Why John Doe Probe Saved Emails
And why Schimel report complaining about investigators could be wrong.
While State Sen. Leah Vukmir expressed outrage that John Doe investigators cataloged some of her personal emails and Attorney General Brad Schimel said he did not understand why they would do that, the Doe investigators were just following good protocol, according to publications on digital investigations.
“If the case ever comes to trial, the investigator presenting the case must be able to prove … the data was not modified during acquisition or analysis (chain of custody),” forensic analyst Michael Graves wrote in The Anatomy of a Digital Investigation.
Vukrmir (R-Brookfield), a candidate for U.S. Senate, said in a statement that “The upsetting news that my privacy was violated as personal emails between my daughter and I were obtained, read and kept by those who ran the John Doe investigation is absolutely appalling. This criminal behavior is inexcusable, and the individuals involved in this belong in prison.”
Vukmir’s emails were seized during the John Doe investigation into Gov. Scott Walker‘s campaign, according to Schimel’s report, which indicated investigators had a warrant.
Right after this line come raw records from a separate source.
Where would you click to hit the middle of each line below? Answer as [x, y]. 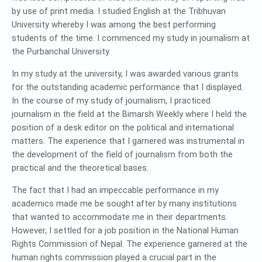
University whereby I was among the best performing [114, 25]
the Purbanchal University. [61, 52]
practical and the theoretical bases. [80, 168]
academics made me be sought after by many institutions [124, 204]
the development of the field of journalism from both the [122, 155]
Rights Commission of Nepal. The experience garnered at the [130, 244]
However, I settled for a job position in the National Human [125, 231]
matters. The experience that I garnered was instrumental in [128, 141]
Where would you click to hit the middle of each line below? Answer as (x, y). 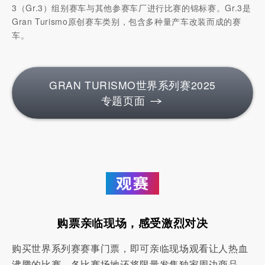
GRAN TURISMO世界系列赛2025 (132, 85)
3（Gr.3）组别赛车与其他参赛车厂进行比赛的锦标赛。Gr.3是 (132, 7)
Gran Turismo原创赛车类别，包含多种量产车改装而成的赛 (127, 21)
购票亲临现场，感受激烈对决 (132, 222)
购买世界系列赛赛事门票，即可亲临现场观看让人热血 (130, 248)
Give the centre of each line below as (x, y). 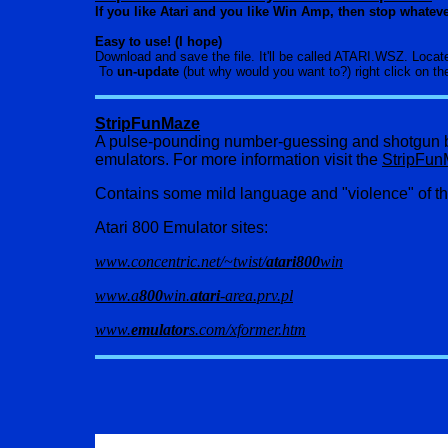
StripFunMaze (147, 123)
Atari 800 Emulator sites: (181, 227)
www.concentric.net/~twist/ (180, 261)
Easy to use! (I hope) (158, 41)
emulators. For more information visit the (238, 159)
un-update (148, 71)
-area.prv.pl (256, 295)
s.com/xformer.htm (247, 329)
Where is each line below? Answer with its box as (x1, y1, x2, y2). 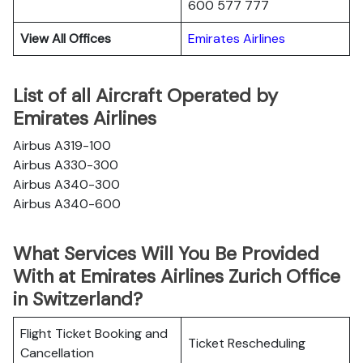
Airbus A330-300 (13, 156, 118, 173)
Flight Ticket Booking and (20, 325, 168, 342)
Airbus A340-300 (13, 176, 120, 193)
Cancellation (20, 344, 94, 361)
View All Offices (20, 30, 111, 47)
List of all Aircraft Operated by (13, 83, 278, 108)
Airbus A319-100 (13, 137, 111, 154)
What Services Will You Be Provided (13, 241, 319, 266)
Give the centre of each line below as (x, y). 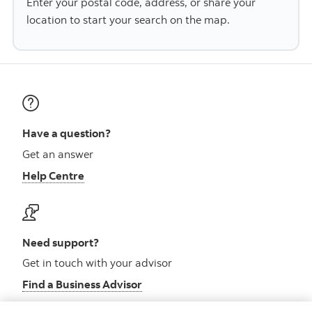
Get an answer (58, 154)
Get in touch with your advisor (97, 263)
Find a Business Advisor (82, 284)
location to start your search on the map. (128, 20)
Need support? (61, 242)
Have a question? (67, 133)
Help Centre (53, 175)

Attorney General Schimel, in his new report on his Justice Department’s investigation into the Doe investigation, said that Doe seized emails included “private medical information and other highly personal information. DOJ was unable to determine why investigators ever obtained, let alone saved and labeled, over 150 very private and very personal emails between a Senator and her child. … ”
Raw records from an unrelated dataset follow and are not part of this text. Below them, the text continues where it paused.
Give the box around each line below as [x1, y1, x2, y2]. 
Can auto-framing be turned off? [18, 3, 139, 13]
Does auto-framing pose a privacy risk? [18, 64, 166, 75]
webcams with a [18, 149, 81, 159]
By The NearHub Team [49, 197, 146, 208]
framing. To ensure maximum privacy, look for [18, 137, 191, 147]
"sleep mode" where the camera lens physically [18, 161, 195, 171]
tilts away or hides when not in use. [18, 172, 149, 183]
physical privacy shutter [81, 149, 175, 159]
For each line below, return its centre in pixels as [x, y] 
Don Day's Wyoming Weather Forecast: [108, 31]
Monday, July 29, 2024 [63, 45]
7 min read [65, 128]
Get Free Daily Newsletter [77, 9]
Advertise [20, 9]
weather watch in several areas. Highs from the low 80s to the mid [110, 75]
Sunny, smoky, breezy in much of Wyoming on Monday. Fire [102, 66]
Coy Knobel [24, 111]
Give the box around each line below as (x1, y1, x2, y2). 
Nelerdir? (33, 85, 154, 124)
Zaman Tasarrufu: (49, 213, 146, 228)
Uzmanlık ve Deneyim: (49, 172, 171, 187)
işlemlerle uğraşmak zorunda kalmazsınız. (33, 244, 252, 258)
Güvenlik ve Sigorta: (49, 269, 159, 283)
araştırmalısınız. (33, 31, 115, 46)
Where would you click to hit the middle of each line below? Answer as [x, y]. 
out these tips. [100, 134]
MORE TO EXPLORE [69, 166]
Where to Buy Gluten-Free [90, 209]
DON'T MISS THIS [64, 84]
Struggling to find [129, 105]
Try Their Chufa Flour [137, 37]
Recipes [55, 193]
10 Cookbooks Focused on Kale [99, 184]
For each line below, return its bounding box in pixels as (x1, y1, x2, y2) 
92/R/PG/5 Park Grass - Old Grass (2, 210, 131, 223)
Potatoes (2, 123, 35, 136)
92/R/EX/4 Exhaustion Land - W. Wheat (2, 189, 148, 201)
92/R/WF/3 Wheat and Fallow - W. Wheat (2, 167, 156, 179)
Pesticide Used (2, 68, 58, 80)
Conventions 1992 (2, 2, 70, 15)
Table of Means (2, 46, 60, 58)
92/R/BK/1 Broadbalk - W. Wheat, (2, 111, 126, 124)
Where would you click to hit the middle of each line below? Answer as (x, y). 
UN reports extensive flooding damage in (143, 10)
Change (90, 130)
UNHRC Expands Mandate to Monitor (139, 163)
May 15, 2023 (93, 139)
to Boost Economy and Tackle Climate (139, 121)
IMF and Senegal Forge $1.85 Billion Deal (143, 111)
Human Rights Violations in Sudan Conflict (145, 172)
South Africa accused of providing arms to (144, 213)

But Adam Stone, writing for Govtech Works, said, “One final word of advice from the FBI: Keep it all.”
“Without the right protections, digital files can be easily deleted, edited, even fabricated,” he wrote. “So documenting a digital chain of custody is all the more important. A compromised chain can undo a legal proceeding and lay waste to years of investigation. And all a defense attorney has to do is successfully raise concerns about potential tainting of evidence – that alone is enough, let alone demonstrating actual taint.”
One final word of advice from the FBI: Keep it all.
Keith Chval, in the article How to Preserve Digital Evidence in Case of Legal Investigation, says that each item seized in an investigation should be catalogued.
He quotes Patrick Zeller, a former high-tech prosecutor and litigator: “Because digital evidence is more susceptible to intentional or inadvertent alteration or destruction than many forms of evidence, it is critical that a witness be able to offer evidence upon which the judge can conclude that the data is in substantially the same condition as when it was seized.”
Gretchen Schuldt writes a blog for Wisconsin Justice Initiative, whose mission is “To improve the quality of justice in Wisconsin by educating the public about legal issues and encouraging civic engagement in and debate about the judicial system and its operation.